"As far as cartography is concerned the printing of Ptolemy's Geographia at Ulm in 1482 (and 1486) - the first edition with woodcut maps - was an event of the greatest importance.
The edition of Ptolemy's Geographia printed at Ulm in 1482 was the first published outside Italy and the first with woodcut map; it contained 26 maps based on Ptolemy and six 'modern' maps"
(Moreland & Bannister).
"The first edition printed north of the Alps, and the first woodcut version, is more crudely executed than the previous (Ptolemy) productions. Nevertheless the bold Germanic style and the Gothic lettering have a distinctive decorative appeal, especially when combined with rich colouring. The printer was Leinhart Holle, also known for the publication of the illustrated book 'Buch der Weisheit'.
Shortly after the publication Leinhart Holle went bankrupt.
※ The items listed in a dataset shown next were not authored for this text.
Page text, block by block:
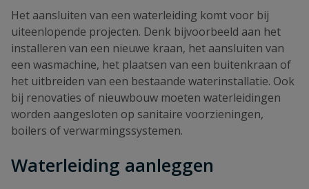
Het aansluiten van een waterleiding komt voor bij
uiteenlopende projecten. Denk bijvoorbeeld aan het
installeren van een nieuwe kraan, het aansluiten van
een wasmachine, het plaatsen van een buitenkraan of
het uitbreiden van een bestaande waterinstallatie. Ook
bij renovaties of nieuwbouw moeten waterleidingen
worden aangesloten op sanitaire voorzieningen,
boilers of verwarmingssystemen.
Waterleiding aanleggen
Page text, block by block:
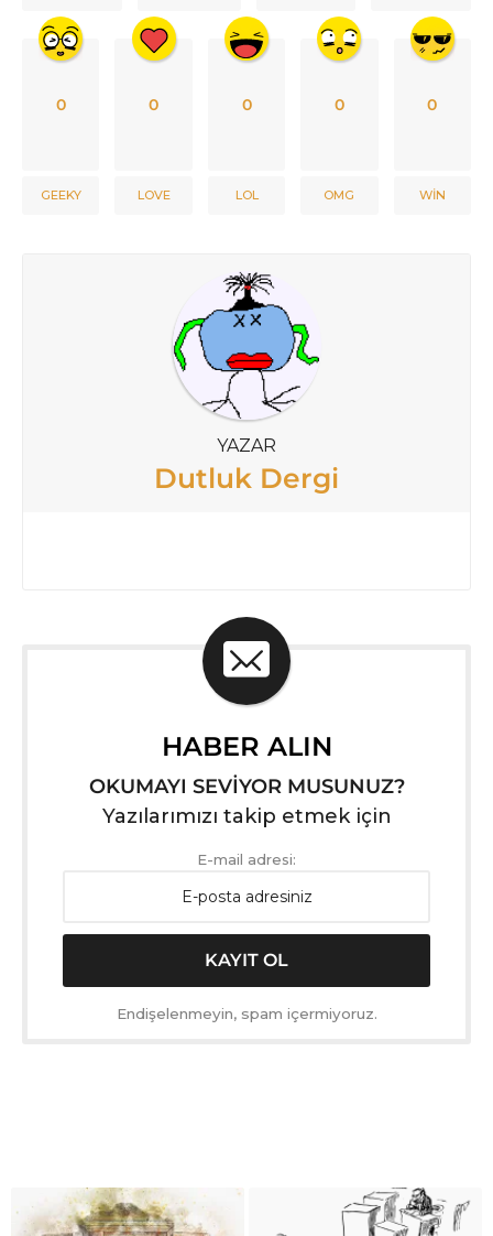
0
GEEKY
0
LOVE
0
LOL
0
OMG
0
WIN
YAZAR
Dutluk Dergi
HABER ALIN
OKUMAYI SEVİYOR MUSUNUZ?
Yazılarımızı takip etmek için
E-mail adresi:
Endişelenmeyin, spam içermiyoruz.
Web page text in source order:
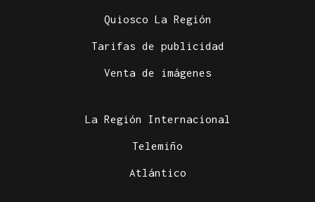
Quiosco La Región
Tarifas de publicidad
Venta de imágenes
La Región Internacional
Telemiño
Atlántico
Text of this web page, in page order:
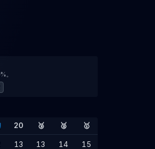
。
20 🥉 🥈 🥇
13 13 14 15
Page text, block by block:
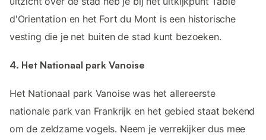
d'Orientation en het Fort du Mont is een historische
vesting die je net buiten de stad kunt bezoeken.
4. Het Nationaal park Vanoise
Het Nationaal park Vanoise was het allereerste
nationale park van Frankrijk en het gebied staat bekend
om de zeldzame vogels. Neem je verrekijker dus mee
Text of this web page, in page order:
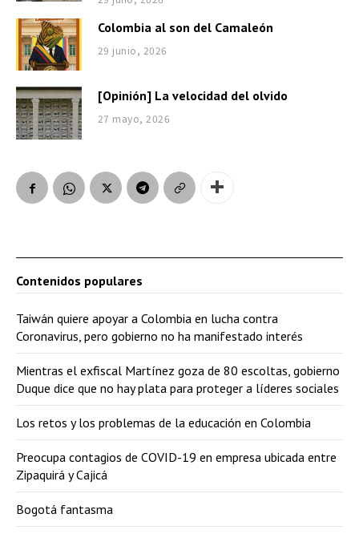
Colombia al son del Camaleón
29 junio, 2026
[Opinión] La velocidad del olvido
27 mayo, 2026
Contenidos populares
Taiwán quiere apoyar a Colombia en lucha contra
Coronavirus, pero gobierno no ha manifestado interés
Mientras el exfiscal Martínez goza de 80 escoltas, gobierno
Duque dice que no hay plata para proteger a líderes sociales
Los retos y los problemas de la educación en Colombia
Preocupa contagios de COVID-19 en empresa ubicada entre
Zipaquirá y Cajicá
Bogotá fantasma
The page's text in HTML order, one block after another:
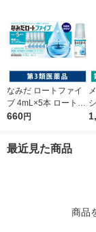
なみだ ロートファイ
ブ 4mL×5本 ロート製
薬 目薬 乾き目 疲れ目
660円
最近見た商品
商品
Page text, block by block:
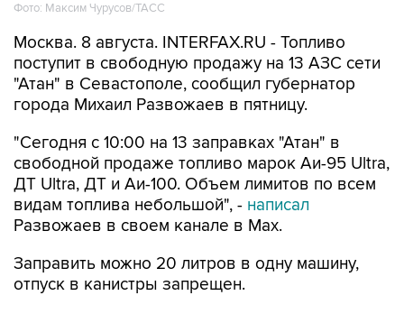
Фото: Максим Чурусов/ТАСС
Москва. 8 августа. INTERFAX.RU - Топливо
поступит в свободную продажу на 13 АЗС сети
"Атан" в Севастополе, сообщил губернатор
города Михаил Развожаев в пятницу.
"Сегодня с 10:00 на 13 заправках "Атан" в
свободной продаже топливо марок Аи-95 Ultra,
ДТ Ultra, ДТ и Аи-100. Объем лимитов по всем
видам топлива небольшой", - написал
Развожаев в своем канале в Max.
Заправить можно 20 литров в одну машину,
отпуск в канистры запрещен.

His stock was taken iover by Johann Reger who, four years later in 1486, put out a second printing of about 1000 copies. Within and between both editions variations occur in respect of the text and printed legends although the same basic blocks were used."
In 1482 Lienhart Holle in Ulm published a revised edition of Ptolemy's Geographia with the reworking of the Ptolemaic corpus by the cartographer Nicolaus Germanus Donis. The atlas included five additional "modern" maps: Italy, Spain, France, Scandinavia, and the Holy Land. The atlas would be the first book printed by Lienhart Holle, however, it would appear that the venture proved ruinously expensive and his business would go bankrupt shortly after publication. The remaining sheets, the woodblocks and the types passed to Johann Reger in Ulm, who reissued the work in 1486.
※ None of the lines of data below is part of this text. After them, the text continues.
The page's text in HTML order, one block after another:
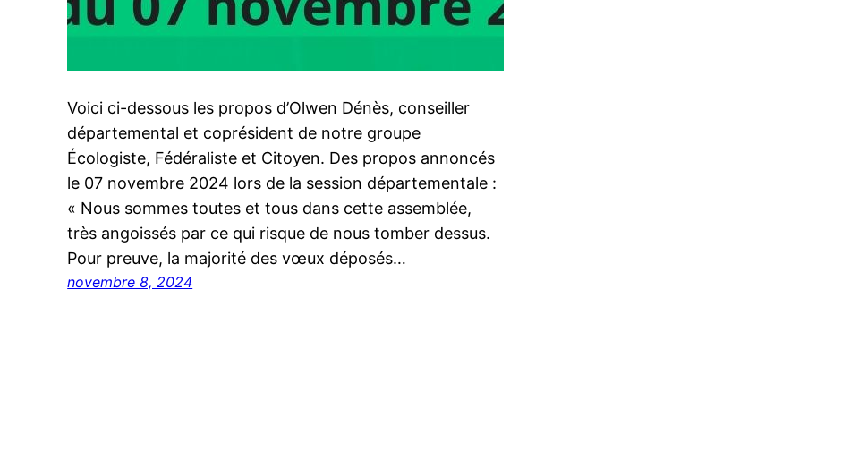
Voici ci-dessous les propos d’Olwen Dénès, conseiller
départemental et coprésident de notre groupe
Écologiste, Fédéraliste et Citoyen. Des propos annoncés
le 07 novembre 2024 lors de la session départementale :
« Nous sommes toutes et tous dans cette assemblée,
très angoissés par ce qui risque de nous tomber dessus.
Pour preuve, la majorité des vœux déposés…
novembre 8, 2024
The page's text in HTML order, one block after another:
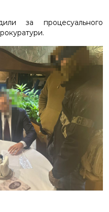
за процесуального
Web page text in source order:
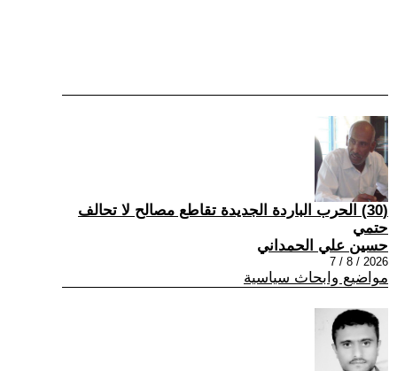
(30) الحرب الباردة الجديدة تقاطع مصالح لا تحالف
حتمي
حسين علي الحمداني
2026 / 8 / 7
مواضيع وابحاث سياسية
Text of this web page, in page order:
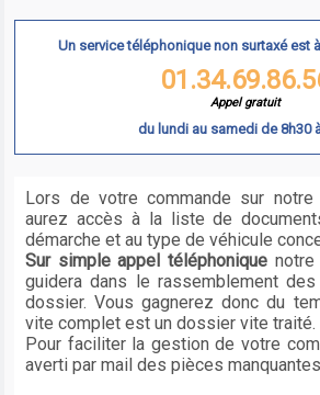
Un service téléphonique non surtaxé est
Appel gratuit
du lundi au samedi de 8h30
Lors de votre commande sur
aurez accès à la liste de
démarche et au type de véhicule
Sur simple appel téléphoniquenotre
guidera dans le rassemblement
dossier. Vous gagnerez donc du
vite complet est un dossier vite traité.
Pour faciliter la gestion de votre
averti par mail des pièces
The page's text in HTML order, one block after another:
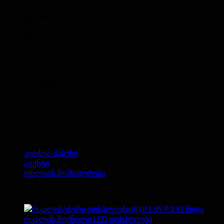
კითხვა-პასუხი
აგენტი
ონლაინ მომსახურება
P1.95 P3.91 შიდა
რკალის მოქნილი LED დისპლეები
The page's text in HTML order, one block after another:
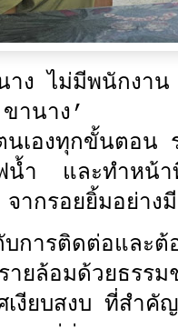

As well as the modern maps the atlas bears some other notable first. It was the first time that maps were signed by the artist responsible for the woodcutting; in this case Johannes of Armsheim, who signed the world map, and incorporated a backwards N into the woodcut text on each map. It is also the first to print the accompanying text on the verso of the map to which it refers.